I have a few brands/styles of them. Some were given to me by the manufacturers as demos, others are what was available locally at the time, and some I have no idea how they came about. But pretty much ALL of them are worthless.

One from Schumacher totally fried a battery faster than I could check its status. They gave me a replacement (different model that was supposed to be better) and it stopped working soon after. I also had one of their full size battery chargers that failed. I feel they are one of the worst brands in this category.

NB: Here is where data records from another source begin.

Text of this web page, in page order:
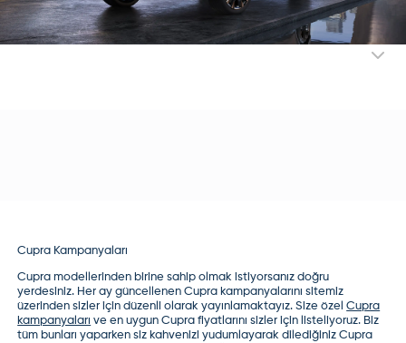
Cupra Kampanyaları
Cupra modellerinden birine sahip olmak istiyorsanız doğru
yerdesiniz. Her ay güncellenen Cupra kampanyalarını sitemiz
üzerinden sizler için düzenli olarak yayınlamaktayız. Size özelCupra
kampanyaları ve en uygunCupra fiyatlarını sizler için listeliyoruz. Biz
tüm bunları yaparken siz kahvenizi yudumlayarak dilediğiniz Cupra
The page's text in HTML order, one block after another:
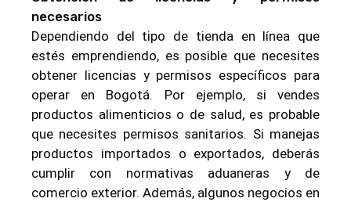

Two units from Deltran ("Battery Tender") have failed. Both indicate they are functioning correctly but both are only keeping the connected batteries at around 10-11 volts max. That is disappointing because I thought they were decent.

Another one was a rather expensive unit that was supposed to be top rated by a few automotive press sources. I don't recall the brand at the moment, but it stopped working soon after the warranty expired and the company told me to take a hike. So I tossed it out (reason why I can't look at the brand). As I said, it was not "affordable".

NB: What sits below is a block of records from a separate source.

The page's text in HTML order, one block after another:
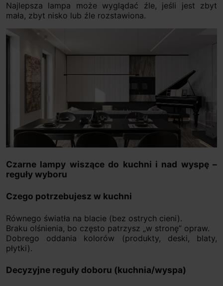
Najlepsza lampa może wyglądać źle, jeśli jest zbyt
mała, zbyt nisko lub źle rozstawiona.
Czarne lampy wiszące do kuchni i nad wyspę –
reguły wyboru
Czego potrzebujesz w kuchni
Równego światła na blacie (bez ostrych cieni).
Braku olśnienia, bo często patrzysz „w stronę” opraw.
Dobrego oddania kolorów (produkty, deski, blaty,
płytki).
Decyzyjne reguły doboru (kuchnia/wyspa)
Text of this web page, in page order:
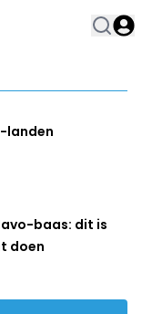
landen
baas: dit is
doen
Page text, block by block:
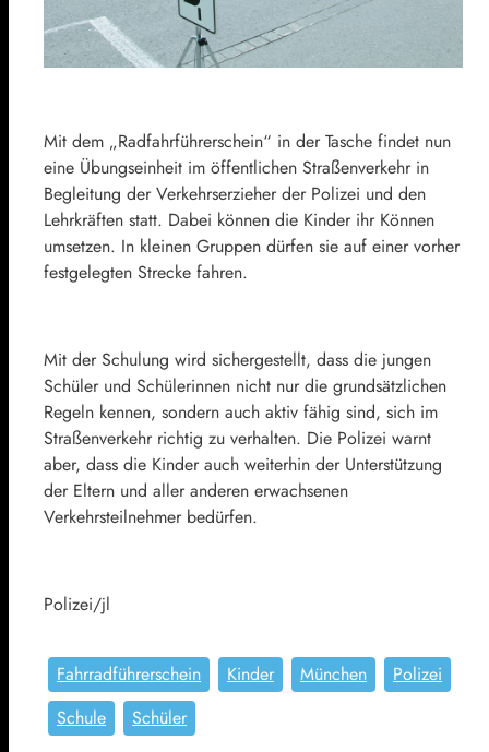
Mit dem „Radfahrführerschein“ in der Tasche findet nun
eine Übungseinheit im öffentlichen Straßenverkehr in
Begleitung der Verkehrserzieher der Polizei und den
Lehrkräften statt. Dabei können die Kinder ihr Können
umsetzen. In kleinen Gruppen dürfen sie auf einer vorher
festgelegten Strecke fahren.
Mit der Schulung wird sichergestellt, dass die jungen
Schüler und Schülerinnen nicht nur die grundsätzlichen
Regeln kennen, sondern auch aktiv fähig sind, sich im
Straßenverkehr richtig zu verhalten. Die Polizei warnt
aber, dass die Kinder auch weiterhin der Unterstützung
der Eltern und aller anderen erwachsenen
Verkehrsteilnehmer bedürfen.
Polizei/jl
Fahrradführerschein Kinder München
Polizei
Schule
Schüler

I have another one that has been working longer than any of the others without problems (so far). The funny thing is it's a no-name cheapo from China that was given to me by the vendor. It looks to be the best of them all but I can't find any more like it.

Seems I've had more but that's what comes to mind at the moment. For the most part I haven't found any that are worth buying. There are a lot on the market that are just rebranded items, with labels like Duracell, Griots, Craftsman, Mac, Eastwood, etc., actually made by one of the common manufacturers. So it is difficult to trust any of those rebranded names, not knowing what they really are.

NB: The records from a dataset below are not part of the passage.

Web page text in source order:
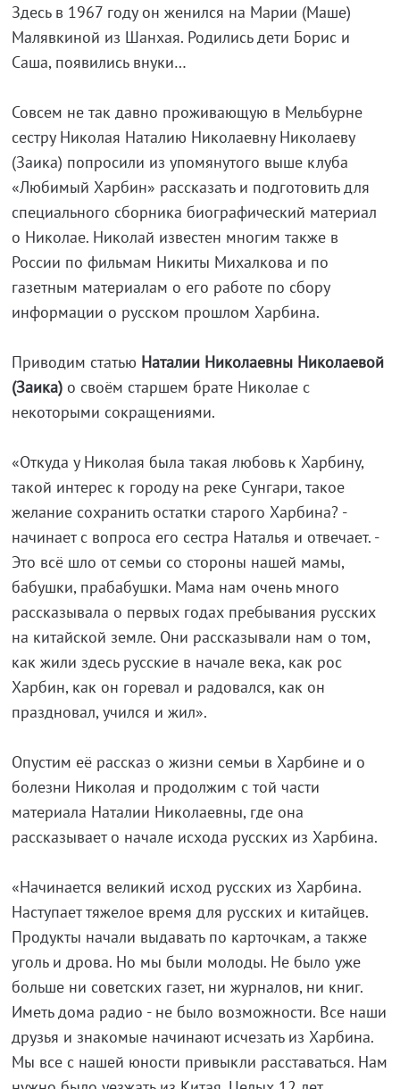
Здесь в 1967 году он женился на Марии (Маше)
Малявкиной из Шанхая. Родились дети Борис и
Саша, появились внуки…
Совсем не так давно проживающую в Мельбурне
сестру Николая Наталию Николаевну Николаеву
(Заика) попросили из упомянутого выше клуба
«Любимый Харбин» рассказать и подготовить для
специального сборника биографический материал
о Николае. Николай известен многим также в
России по фильмам Никиты Михалкова и по
газетным материалам о его работе по сбору
информации о русском прошлом Харбина.
Приводим статью Наталии Николаевны Николаевой
(Заика)о своём старшем брате Николае с
некоторыми сокращениями.
«Откуда у Николая была такая любовь к Харбину,
такой интерес к городу на реке Сунгари, такое
желание сохранить остатки старого Харбина? -
начинает с вопроса его сестра Наталья и отвечает. -
Это всё шло от семьи со стороны нашей мамы,
бабушки, прабабушки. Мама нам очень много
рассказывала о первых годах пребывания русских
на китайской земле. Они рассказывали нам о том,
как жили здесь русские в начале века, как рос
Харбин, как он горевал и радовался, как он
праздновал, учился и жил».
Опустим её рассказ о жизни семьи в Харбине и о
болезни Николая и продолжим с той части
материала Наталии Николаевны, где она
рассказывает о начале исхода русских из Харбина.
«Начинается великий исход русских из Харбина.
Наступает тяжелое время для русских и китайцев.
Продукты начали выдавать по карточкам, а также
уголь и дрова. Но мы были молоды. Не было уже
больше ни советских газет, ни журналов, ни книг.
Иметь дома радио - не было возможности. Все наши
друзья и знакомые начинают исчезать из Харбина.
Мы все с нашей юности привыкли расставаться. Нам

I've resisted getting more of the high priced specialty ones (C-TEK, NOCO, etc) after my poor experience with the other pricey one.
What good experiences has anyone had with a particular brand?
 
I had pretty good luck with an HFT battery maintainer. I think it was about $5 with a coupon. The only issue that I have with it is that it can generate lots of EMI, especially with the extension leads I put on it so I can plug it into the X cigarette lighter. If I want to listen to AM radio just about anywhere on the property, I need to unplug it. I've also used an ordinary power supply with a reverse protection diode and a voltage dropping resistor. That tends to be pretty much idiot proof.
 
I've got a lot of experience with battery chargers/maintainers. At any one time I've got around 20 or so batteries on charge/maintain. I use a wide variety of manufactures and have had good luck with most. However, I won't buy Sears maintainers ever again. I have had close to 10 Sears maintainers go bad. Live and learn. I had one HF maintainer fry a battery, so no more of those either. I've had very good luck with the Schumacher brand, I've never had one fail. That's my go-to brand of maintainer.
I have had one Ctek battery charger go dead on me. I was pretty disappointed when that one went tits up so I contacted Ctek about getting it fixed. Over the phone they told me that the problem was likely a blown fuse (internal) and told me they thought it could be fixed. But...I had to send it to (I think) Sweden to have it repaired. Ummmm, not going to happen....
I've had good luck with the desulfation feature that I have on another Ctek and an Odessy brand charger. It doesn't always work, but they have rejuvenated several dead batteries for me. Usually it is more of a life extender, it doesn't make them new again. But I sometimes get another year/season out of the battery before it needs replacement. So I'm happy with it.
I don't believe that just slapping a battery maintainer on a battery will prevent all problems and keep a battery in like new condition, but they can extend the battery's life significantly. I do believe that if you don't use a battery maintainer (and store the battery properly), you'll likely hasten a batteries demise. If you have a car that sits alot, and has battery drainer like a clock, you need a battery maintainer, or a battery disconnect (or both).